Combination - How many different ways I am stomped on the following question


How many different ways are there to draw $6$ cards from a standard deck of cards and obtain $4$ kings and $2$ jacks? (The Answer is $6$)


I believe I am starting the question all wrong since I am doing this for


How many different ways are there to draw $6$ cards from a standard deck of cards


No. of ways = $\frac{52!}{46!6!} $
Any suggestions on how I would solve this problem ?
 A: I believe the total number of hands is completely irrelevant for answering this question. All you need to know is that you need 6 cards. 4 cards need to be kings. 4 cards need to be jacks. You only have 4 kings, and you only have 4 jacks.
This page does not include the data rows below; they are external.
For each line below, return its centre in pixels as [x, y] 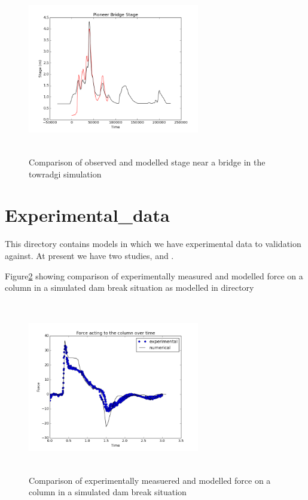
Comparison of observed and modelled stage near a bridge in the [147, 162]
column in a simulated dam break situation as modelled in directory [129, 287]
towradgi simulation [65, 174]
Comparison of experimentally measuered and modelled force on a [150, 480]
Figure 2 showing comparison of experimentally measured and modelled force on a [154, 275]
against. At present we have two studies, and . [89, 255]
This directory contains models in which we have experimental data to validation [153, 244]

The number of ways you can draw 4 kings out of a set of 4 kings is 4C4 = 1. The number of ways you can draw 2 jacks from a set of 4 is 4C2 = 6. 
This makes your answer 4C4 * 4C2 = 1 * 6 = 6
A: There is only $1$ way to select the kings. There are $\binom{4}{2}$ ways to select $2$ Jacks from the $4$ available.
Or else, in desperation, one can make an explicit list and count: (J$\spadesuit$ J$\heartsuit$); (J$\spadesuit$, J$\diamondsuit$); (J$\spadesuit$, J$\clubsuit$; (J$\heartsuit$, $J\diamondsuit$); (J$\heartsuit$, J$\clubsuit$); (J$\diamondsuit$, J$\clubsuit$).
Remark: As pointed out by jak, in order to prepare for more complicated problems, it may be better to say that there are $\binom{4}{4}$ ways to select the Kings, and for each of these ways there are $\binom{4}{2}$ to choose the Jacks, for a total of $\binom{4}{4}\binom{4}{2}$.